I Built a Stock Research Site So I Could Stop Pretending to Understand SEC Filings

Side Project SEC AI Investing

TL;DR: I live in the Bay Area, surrounded by IPO hype, but couldn’t actually read an SEC filing — 340 pages of legalese, made worse by English not being my first language. So I built Stockadora: a free site that uses AI to turn dense SEC filings into plain-English summaries, updated daily, no login required. This post is the origin story.


Series: Building a Side Project That Runs Itself

  1. The Origin Story (this post)
  2. The Static Site Bet
  3. Kotlin for a CLI Backend
  4. Multi-Cloud Without the Drama
  5. The Pipeline That Runs While I Game
  6. Three Months In: Retrospective

I’ll be honest with you: I am not a serious investor. I don’t have a Bloomberg Terminal. I don’t have a finance degree. I have a Robinhood account, a loose interest in tech companies, and a habit of getting curious about things at the worst possible time — usually 11pm on a weeknight when I should be playing games.

I live in the Bay Area. That means I’m surrounded by people who work at startups, and every so often one of those startups announces an IPO. People in my circle start talking about it — whether to buy in, what the company actually does, whether the valuation makes any sense. I was curious but had no idea how to evaluate any of it. It felt like everyone around me had some intuition I hadn’t developed yet.

Then Robinhood added IPO tracking to the app. Suddenly there was a feed of upcoming IPOs, right next to my portfolio. I found myself scrolling through it, reading company names I half-recognized, wondering what they actually did and whether they were worth anything.

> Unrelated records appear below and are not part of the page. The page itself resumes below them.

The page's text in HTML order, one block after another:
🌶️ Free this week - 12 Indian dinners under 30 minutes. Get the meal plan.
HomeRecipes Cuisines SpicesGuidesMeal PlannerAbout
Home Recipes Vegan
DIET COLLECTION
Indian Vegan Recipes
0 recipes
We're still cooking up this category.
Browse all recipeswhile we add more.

But I didn’t want to blindly jump in. Buying a stock just because it showed up in my feed felt like gambling. I wanted to understand what I was looking at — at a minimum, what the company does, who runs it, and what they themselves say the risks are. That’s all public information. Every company going public has to file an S-1 with the SEC. It’s all right there.

So I opened one.

Three hundred and forty pages. Dense legal language. Risk factors that appeared to have been written by a team of lawyers specifically paid to make investors feel nothing. And here’s the thing: English isn’t my first language. I can read it fine, but when a document is written to be deliberately opaque, with financial jargon stacked on top of legal boilerplate, I hit a wall fast. I closed the tab.

That was the itch.

What Is SEC EDGAR, Anyway?

If you’ve never heard of it: EDGAR (Electronic Data Gathering, Analysis, and Retrieval) is the SEC’s public database of company filings. Every public company in the US has to file there. It’s free. It’s public. And it’s… not exactly reader-friendly.

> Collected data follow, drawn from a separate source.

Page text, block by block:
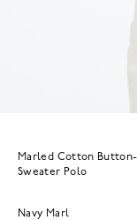
Marled Cotton
Sweater Polo
Navy Marl
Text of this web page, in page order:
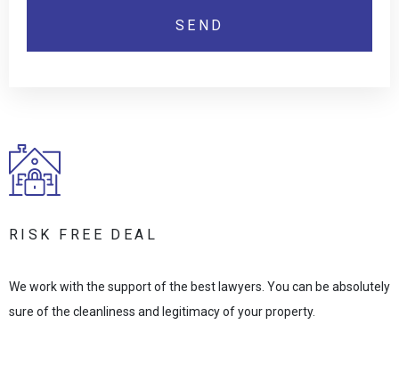
RISK FREE DEAL
We work with the support of the best lawyers. You can be absolutely
sure of the cleanliness and legitimacy of your property.

The main filing types you’d care about as a casual investor are:

  • S-1: The IPO registration statement. Usually massive, contains the full business model, financials, and risk factors.
  • 10-K: Annual report. Think of it as the company’s end-of-year recap, but written in legalese.
  • 8-K: Current report. Used for material events — earnings surprises, leadership changes, acquisitions. Usually shorter, but they come in fast.
  • Form 4: Insider trading disclosures. When a CFO buys or sells shares, this is where it gets recorded. These are small documents but surprisingly interesting.

All of these are publicly accessible. All of them are technically readable. Most of them are genuinely painful to parse if you’re not trained for it.

The “Itch” Moment

After giving up on that S-1, I went looking for something better. There are services out there that summarize SEC filings — but the good ones are behind paywalls, and most of the free ones are either shallow (“Company X filed a 10-K today”) or clearly designed for professional analysts, not people like me.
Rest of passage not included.